Ia pun meluruskan pengertian Ortodoks yang masih sering disalahpahami sebagai “kolot” seperti dalam terjemahan Kamus Besar Bahasa Indonesia (KBBI). Ortodoks berasal dari bahasa Yunani, yaitu orthos ‘lurus’ dan doxa ‘ajaran’.

“Jadi Ortodoks itu maksudnya ajaran yang lurus. Kenapa sampai muncul kata-kata seperti itu? Pada waktu itu Gereja Ortodoks ada dua, di timur dan barat. Yang di barat itu namanya Roma. Yang di timur itu ada beberapa nama, salah satunya ada di Konstantinopel yang sekarang menjadi Turki atau Istanbul,” ujar Romo Boris.

Dahulu, cerita Romo Boris, ada beberapa ajaran yang melenceng di timur dan mereka mengolok-olok para imam gereja yang mempertahankan ajaran yang benar. 

“Jadi pada dasarnya kita pada waktu itu membela ajaran dari para Rasul pada waktu itu. Dan sampai sekarang kita mencoba untuk mempertahankan. Makanya apa yang kita pakai, apa yang kita gunakan itu masih pada zaman para Rasul,” jelas Romo Boris.

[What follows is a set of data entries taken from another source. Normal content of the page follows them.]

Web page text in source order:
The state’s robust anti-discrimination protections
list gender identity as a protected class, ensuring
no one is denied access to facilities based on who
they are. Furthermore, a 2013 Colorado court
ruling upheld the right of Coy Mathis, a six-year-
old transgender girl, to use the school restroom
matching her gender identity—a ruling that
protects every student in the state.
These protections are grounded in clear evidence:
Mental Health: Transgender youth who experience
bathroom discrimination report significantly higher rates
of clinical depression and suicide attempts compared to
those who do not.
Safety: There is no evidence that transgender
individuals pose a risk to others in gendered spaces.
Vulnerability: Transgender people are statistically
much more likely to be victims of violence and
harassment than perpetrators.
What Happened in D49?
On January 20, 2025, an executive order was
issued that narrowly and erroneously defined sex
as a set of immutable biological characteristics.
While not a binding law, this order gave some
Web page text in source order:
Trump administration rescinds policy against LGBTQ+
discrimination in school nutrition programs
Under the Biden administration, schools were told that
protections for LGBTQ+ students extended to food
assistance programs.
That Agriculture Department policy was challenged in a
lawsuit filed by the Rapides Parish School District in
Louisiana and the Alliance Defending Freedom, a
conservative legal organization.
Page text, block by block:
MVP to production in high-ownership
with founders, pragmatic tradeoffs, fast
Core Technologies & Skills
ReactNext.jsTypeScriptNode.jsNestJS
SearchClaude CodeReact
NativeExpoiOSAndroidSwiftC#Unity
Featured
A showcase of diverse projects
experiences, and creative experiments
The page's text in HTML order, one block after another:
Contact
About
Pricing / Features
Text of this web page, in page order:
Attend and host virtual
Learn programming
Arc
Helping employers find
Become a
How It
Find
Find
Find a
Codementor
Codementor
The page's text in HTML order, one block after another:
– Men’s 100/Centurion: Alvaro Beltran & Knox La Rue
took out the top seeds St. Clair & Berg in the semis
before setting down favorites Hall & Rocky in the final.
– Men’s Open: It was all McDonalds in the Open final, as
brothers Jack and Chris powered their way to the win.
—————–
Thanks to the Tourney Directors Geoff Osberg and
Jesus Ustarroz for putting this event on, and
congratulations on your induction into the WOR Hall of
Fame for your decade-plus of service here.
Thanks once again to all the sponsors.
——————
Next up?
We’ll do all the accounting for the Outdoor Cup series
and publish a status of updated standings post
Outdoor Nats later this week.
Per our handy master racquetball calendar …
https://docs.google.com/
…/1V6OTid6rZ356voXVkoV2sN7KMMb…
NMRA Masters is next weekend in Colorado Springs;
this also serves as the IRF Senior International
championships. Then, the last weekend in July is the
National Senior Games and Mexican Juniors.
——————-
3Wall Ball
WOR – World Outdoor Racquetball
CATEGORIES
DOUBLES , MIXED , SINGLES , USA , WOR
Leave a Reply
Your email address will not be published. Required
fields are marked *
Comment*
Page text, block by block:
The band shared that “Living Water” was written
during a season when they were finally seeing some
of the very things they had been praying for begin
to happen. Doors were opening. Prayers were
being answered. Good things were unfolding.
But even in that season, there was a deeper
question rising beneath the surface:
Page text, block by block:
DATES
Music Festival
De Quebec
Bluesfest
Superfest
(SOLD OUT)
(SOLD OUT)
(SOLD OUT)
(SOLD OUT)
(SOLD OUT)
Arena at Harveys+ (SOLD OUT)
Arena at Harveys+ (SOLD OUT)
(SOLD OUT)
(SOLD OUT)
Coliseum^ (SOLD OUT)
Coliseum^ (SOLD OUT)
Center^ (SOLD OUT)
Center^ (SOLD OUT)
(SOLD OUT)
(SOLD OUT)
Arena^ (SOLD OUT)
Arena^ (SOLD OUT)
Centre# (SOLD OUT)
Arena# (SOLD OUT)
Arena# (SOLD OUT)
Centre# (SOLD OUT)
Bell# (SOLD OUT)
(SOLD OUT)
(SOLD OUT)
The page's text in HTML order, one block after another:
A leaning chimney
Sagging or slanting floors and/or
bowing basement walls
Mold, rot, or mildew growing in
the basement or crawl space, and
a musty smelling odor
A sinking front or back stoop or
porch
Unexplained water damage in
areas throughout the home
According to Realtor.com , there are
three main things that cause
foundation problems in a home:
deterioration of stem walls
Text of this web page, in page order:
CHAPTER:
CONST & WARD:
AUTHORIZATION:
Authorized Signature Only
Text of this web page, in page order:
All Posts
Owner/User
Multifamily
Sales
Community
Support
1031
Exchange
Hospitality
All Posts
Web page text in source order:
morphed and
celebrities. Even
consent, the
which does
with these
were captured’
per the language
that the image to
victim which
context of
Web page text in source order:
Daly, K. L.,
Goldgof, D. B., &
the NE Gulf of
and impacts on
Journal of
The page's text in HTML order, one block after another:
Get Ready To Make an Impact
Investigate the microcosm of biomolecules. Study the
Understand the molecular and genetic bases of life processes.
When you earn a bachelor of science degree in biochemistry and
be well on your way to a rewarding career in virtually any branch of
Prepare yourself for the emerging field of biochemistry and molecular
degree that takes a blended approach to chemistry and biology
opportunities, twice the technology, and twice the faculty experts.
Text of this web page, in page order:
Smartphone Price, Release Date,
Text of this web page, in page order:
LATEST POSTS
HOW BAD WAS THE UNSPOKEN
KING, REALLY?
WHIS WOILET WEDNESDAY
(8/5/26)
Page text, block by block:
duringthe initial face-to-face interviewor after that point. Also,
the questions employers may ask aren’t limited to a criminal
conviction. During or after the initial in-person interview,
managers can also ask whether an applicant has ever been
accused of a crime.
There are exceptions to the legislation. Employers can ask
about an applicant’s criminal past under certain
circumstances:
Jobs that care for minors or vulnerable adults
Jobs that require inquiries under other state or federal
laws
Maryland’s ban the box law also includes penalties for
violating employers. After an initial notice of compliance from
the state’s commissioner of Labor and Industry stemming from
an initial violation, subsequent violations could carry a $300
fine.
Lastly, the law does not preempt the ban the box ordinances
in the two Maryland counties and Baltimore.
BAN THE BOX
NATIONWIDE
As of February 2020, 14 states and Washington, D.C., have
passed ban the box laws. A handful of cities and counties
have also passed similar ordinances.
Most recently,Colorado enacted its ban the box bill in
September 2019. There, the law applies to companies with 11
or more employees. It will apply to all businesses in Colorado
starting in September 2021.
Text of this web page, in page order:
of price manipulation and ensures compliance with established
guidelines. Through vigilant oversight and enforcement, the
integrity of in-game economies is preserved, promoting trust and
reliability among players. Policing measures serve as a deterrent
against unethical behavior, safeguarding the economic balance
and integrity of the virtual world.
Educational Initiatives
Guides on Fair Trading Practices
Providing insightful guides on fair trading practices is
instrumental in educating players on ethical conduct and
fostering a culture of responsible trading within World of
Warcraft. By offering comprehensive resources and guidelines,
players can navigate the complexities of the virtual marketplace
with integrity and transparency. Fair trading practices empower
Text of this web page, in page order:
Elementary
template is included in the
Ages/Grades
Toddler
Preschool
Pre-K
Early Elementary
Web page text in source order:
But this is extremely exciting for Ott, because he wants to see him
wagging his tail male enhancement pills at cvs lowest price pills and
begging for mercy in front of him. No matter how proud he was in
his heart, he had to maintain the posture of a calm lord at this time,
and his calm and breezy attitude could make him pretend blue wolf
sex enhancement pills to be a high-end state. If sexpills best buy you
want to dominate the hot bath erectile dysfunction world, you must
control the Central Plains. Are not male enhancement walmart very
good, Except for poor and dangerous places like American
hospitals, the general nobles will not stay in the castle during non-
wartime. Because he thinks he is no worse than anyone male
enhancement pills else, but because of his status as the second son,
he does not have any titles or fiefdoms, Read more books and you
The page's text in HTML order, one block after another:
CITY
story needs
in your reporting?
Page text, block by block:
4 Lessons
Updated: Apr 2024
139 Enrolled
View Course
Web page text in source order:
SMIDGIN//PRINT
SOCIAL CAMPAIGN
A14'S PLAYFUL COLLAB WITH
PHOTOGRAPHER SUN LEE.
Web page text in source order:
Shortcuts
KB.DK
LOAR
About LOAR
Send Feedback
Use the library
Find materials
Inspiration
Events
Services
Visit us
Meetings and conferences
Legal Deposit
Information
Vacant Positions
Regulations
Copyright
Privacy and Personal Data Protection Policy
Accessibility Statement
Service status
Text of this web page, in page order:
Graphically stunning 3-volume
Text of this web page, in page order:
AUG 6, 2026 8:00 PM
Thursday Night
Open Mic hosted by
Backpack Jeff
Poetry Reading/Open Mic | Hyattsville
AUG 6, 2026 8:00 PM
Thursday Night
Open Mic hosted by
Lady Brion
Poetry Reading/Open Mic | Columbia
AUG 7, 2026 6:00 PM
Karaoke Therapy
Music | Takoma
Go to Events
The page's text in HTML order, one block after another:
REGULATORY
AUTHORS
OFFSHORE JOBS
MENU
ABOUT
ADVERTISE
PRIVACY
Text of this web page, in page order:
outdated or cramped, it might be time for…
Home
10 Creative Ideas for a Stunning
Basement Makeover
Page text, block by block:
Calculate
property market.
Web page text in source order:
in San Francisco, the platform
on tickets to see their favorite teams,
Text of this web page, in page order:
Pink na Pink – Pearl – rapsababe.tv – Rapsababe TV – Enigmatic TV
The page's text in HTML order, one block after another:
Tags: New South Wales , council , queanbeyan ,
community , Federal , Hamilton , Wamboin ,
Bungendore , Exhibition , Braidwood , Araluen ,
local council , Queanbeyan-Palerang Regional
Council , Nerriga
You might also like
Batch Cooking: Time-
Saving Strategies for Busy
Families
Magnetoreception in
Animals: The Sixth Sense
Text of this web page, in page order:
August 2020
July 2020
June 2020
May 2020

Sebelum kami berpisah, Romo menyampaikan pesan damai Natal kepada kami. 

“Natal ini menyambut kedatangan dari Tuhan kita, Yesus Kristus, di mana bagi orang-orang Kristen bahwa Yesus Kristus itu adalah Sang Juru Selamat dan membawa damai. Dan kita berharap bahwa kedatangan dari Tuhan kita, Yesus itu akan membawa damai bukan hanya kepada orang Kristen saja, tetapi menjadi damai bagi semua orang yang ada di dunia ini.”